Discrimination against the Karen remains deeply entrenched in state institutions: state education in schools in Karen areas, even where they are the majority of the population, is exclusively provided in the Burmese language, and government offices provide no access to services in Karen languages. Numerous reports continue to point out that government jobs in Karen areas appear to be increasingly the reserved domain of ethnic Burman.
The Burmese army has continued to conduct occasional raids in those ethnic Mon areas where the ceasefire has not held, and is accused of enforced labour, displacement, rape, murder and widespread land confiscation. As a result, there has been a mass exodus of Mon to Thailand. The SPDC's military presence has increased dramatically: the number of army regiments in Ye Township went from two in 2000 to ten by 2007.
In part as a result of increasing government restrictions, Médecins Sans Frontières pulled out after four years of work in Mon State. As a result, Mon resettlement sites appeared to have run out of basic medical supplies by mid-2007. Other UN and international agencies based in Rangoon continue to have very limited access to the Mon ceasefire areas.
The Mon continue to be vastly under-represented in most state institutions, which seems to be partially due to discriminatory government polices and practices in hiring and promotion processes, which favour ethnic Burman.

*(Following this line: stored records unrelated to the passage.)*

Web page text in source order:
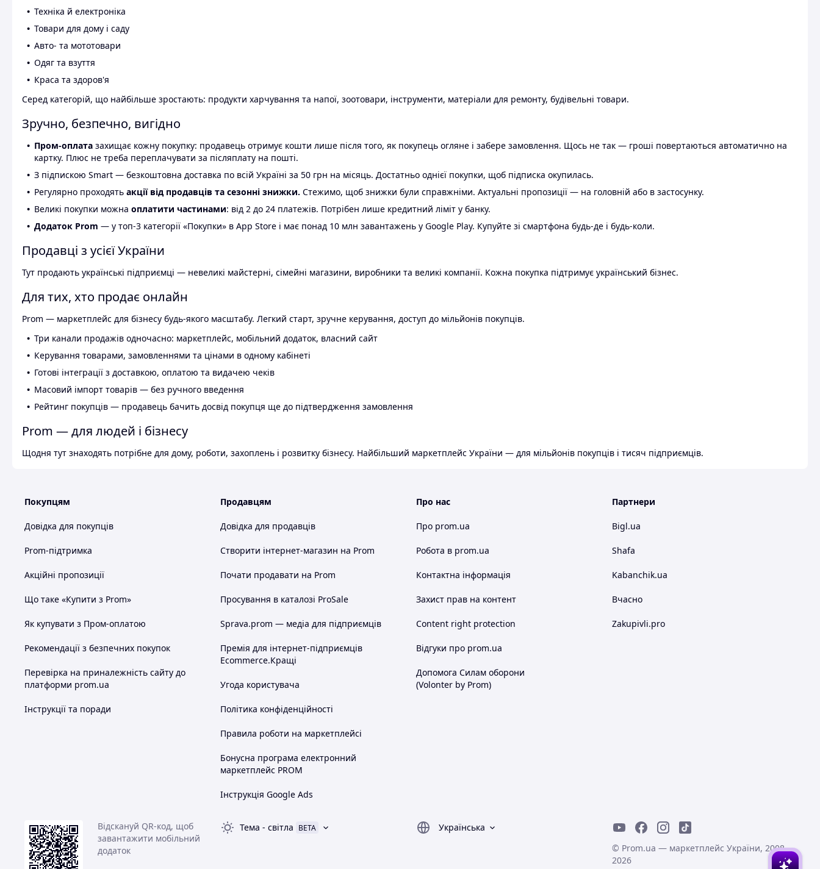
Техніка й електроніка
Товари для дому і саду
Авто- та мототовари
Одяг та взуття
Краса та здоров'я
Серед категорій, що найбільше зростають: продукти харчування та напої, зоотовари, інструменти, матеріали для ремонту, будівельні товари.
Зручно, безпечно, вигідно
Пром-оплата захищає кожну покупку: продавець отримує кошти лише після того, як покупець огляне і забере замовлення. Щось не так — гроші повертаються автоматично на
картку. Плюс не треба переплачувати за післяплату на пошті.
З підпискою Smart — безкоштовна доставка по всій Україні за 50 грн на місяць. Достатньо однієї покупки, щоб підписка окупилась.
Регулярно проходять акції від продавців та сезонні знижки. Стежимо, щоб знижки були справжніми. Актуальні пропозиції — на головній або в застосунку.
Великі покупки можна оплатити частинами: від 2 до 24 платежів. Потрібен лише кредитний ліміт у банку.
Додаток Prom — у топ-3 категорії «Покупки» в App Store і має понад 10 млн завантажень у Google Play. Купуйте зі смартфона будь-де і будь-коли.
Продавці з усієї України
Тут продають українські підприємці — невеликі майстерні, сімейні магазини, виробники та великі компанії. Кожна покупка підтримує український бізнес.
Для тих, хто продає онлайн
Prom — маркетплейс для бізнесу будь-якого масштабу. Легкий старт, зручне керування, доступ до мільйонів покупців.
Три канали продажів одночасно: маркетплейс, мобільний додаток, власний сайт
Керування товарами, замовленнями та цінами в одному кабінеті
Готові інтеграції з доставкою, оплатою та видачею чеків
Масовий імпорт товарів — без ручного введення
Рейтинг покупців — продавець бачить досвід покупця ще до підтвердження замовлення
Prom — для людей і бізнесу
Щодня тут знаходять потрібне для дому, роботи, захоплень і розвитку бізнесу. Найбільший маркетплейс України — для мільйонів покупців і тисяч підприємців.
Покупцям
Довідка для покупців
Prom-підтримка
Акційні пропозиції
Що таке «Купити з Prom»
Як купувати з Пром-оплатою
Рекомендації з безпечних покупок
Перевірка на приналежність сайту до
платформи prom.ua
Інструкції та поради
Продавцям
Довідка для продавців
Створити інтернет-магазин на Prom
Почати продавати на Prom
Просування в каталозі ProSale
Sprava.prom — медіа для підприємців
Премія для інтернет-підприємців
Ecommerce.Кращі
Угода користувача
Політика конфіденційності
Правила роботи на маркетплейсі
Бонусна програма електронний
маркетплейс PROM
Інструкція Google Ads
Про нас
Про prom.ua
Робота в prom.ua
Контактна інформація
Захист прав на контент
Content right protection
Відгуки про prom.ua
Допомога Силам оборони
(Volonter by Prom)
Партнери
Bigl.ua
Shafa
Kabanchik.ua
Вчасно
Zakupivli.pro
Відскануй QR-код, щоб
завантажити мобільний
додаток
Тема - світла BETA
Українська
© Prom.ua — маркетплейс України, 2008-
2026
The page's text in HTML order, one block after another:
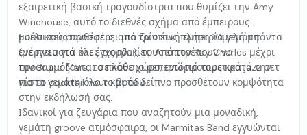
εξαιρετική βασική τραγουδίστρια που θυμίζει την Amy
Winehouse, αυτό το διεθνές σχήμα από έμπειρους
μουσικούς προσφέρει μια ζωντανή εμπειρία γεμάτη
ενέργεια για όλες τις ηλικίες. Από τον Ray Charles μέχρι
τον Bruno Mars, το πλούσιο ρεπερτόριό τους κρατά την
πίστα γεμάτη όλο το βράδυ.
Ευέλικτες συνθέσεις, από τρίο έως πλήρη 10μελή μπάντα
(με πνευστά και έγχορδα), τους επιτρέπουν να
προσαρμόζονται σε κάθε χώρο, ενώ προαιρετικά jazz σετ
για το cocktail hour και το δείπνο προσθέτουν κομψότητα
στην εκδήλωσή σας.
Ιδανικοί για ζευγάρια που αναζητούν μια μοναδική,
γεμάτη groove ατμόσφαιρα, οι Marmitas Band εγγυώνται
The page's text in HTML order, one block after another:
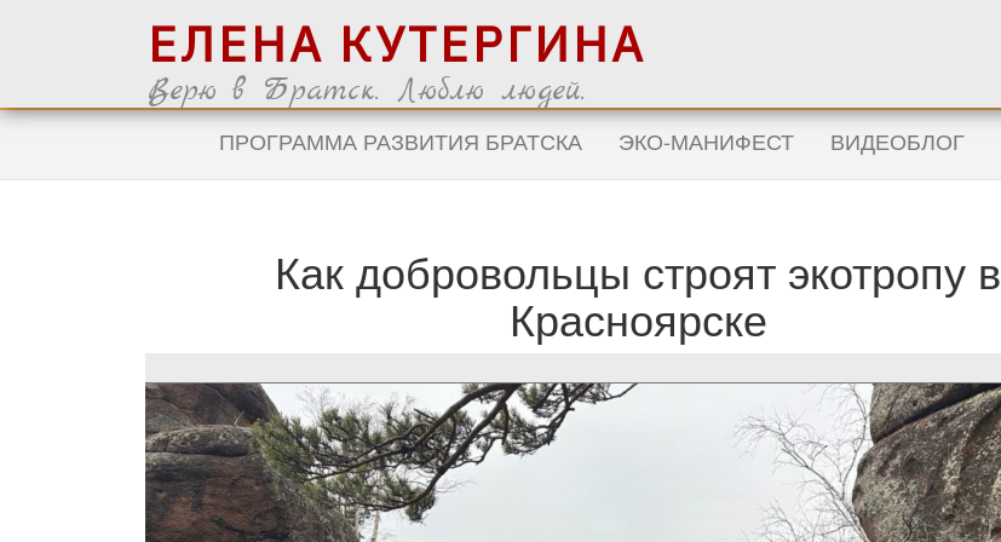
ЕЛЕНА КУТЕРГИНА
Верю в Братск. Люблю людей.
ПРОГРАММА РАЗВИТИЯ БРАТСКА ЭКО-МАНИФЕСТ ВИДЕОБЛОГ
Как добровольцы строят экотропу в
Красноярске
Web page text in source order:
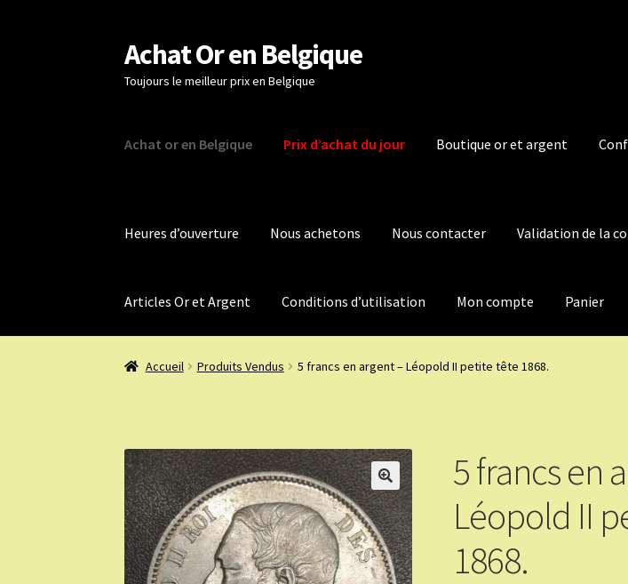
Aller
à
la
Aller
au
contenu
Achat Or en Belgique
Toujours le meilleur prix en Belgique
Achat or en Belgique Prix d’achat du jour Boutique or et argent
Heures d’ouverture Nous achetons Nous contacter Validation de la
Articles Or et Argent Conditions d’utilisation Mon compte Panier
Accueil Produits Vendus 5 francs en argent – Léopold II petite tête 1868.
5 francs en
Léopold II
1868.
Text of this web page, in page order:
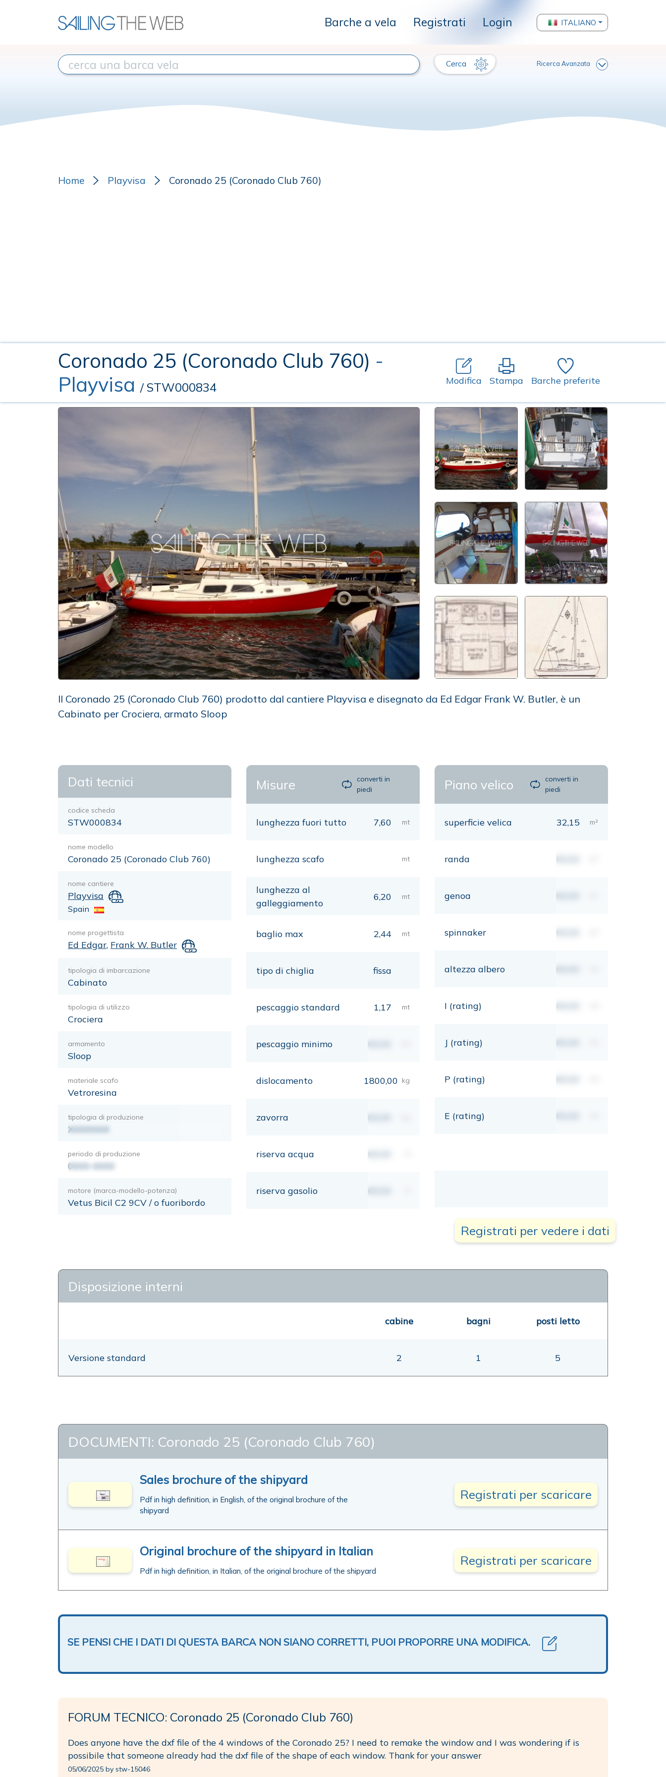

In his June 2007 report, the Special Rapporteur on Contemporary Forms of Racism, Racial Discrimination, Xenophobia and Related Intolerance highlighted the case of the Rohingyas, a Muslim ethnic minority living in northern Rakhine State, western Burma. According to the report 'the Rohingyas are targeted because of their ethnicity and suffer widespread discrimination at the hands of the authorities'. Rohingyas are unable to qualify for citizenship and their freedom of movement is severely restricted because they cannot afford to pay the fee needed for official authorization to travel outside of their villages; they are also unable to access medical and educational services.
In 1993 the military government set in motion the National Convention in order to write a new constitution, yet in September 2007 the process came to an end with a written constitution still lacking. According to Human Rights Watch, some ethnic national groups that had reached ceasefire agreements with the government on the premise that the National Convention would bring about true reforms have hinted that they may resume armed conflict against the government if their basic demands are not addressed. In October the junta set up a fresh committee to draft a new constitution, a decision which the generals call their 'roadmap' to democracy according to state media. The opposition is unrepresented on the new committee.
The area of Burma along the Chinese border, which once produced about 30 per cent of the country's opium, was declared opium-free in 2006 by the United Nations. Ethnic Shan and Wa groups have both been involved in eradication of poppy cultivation, although UN observers note that the area is becoming central to the production of methamphetamine and is the source of half of Asia's supply of the drug.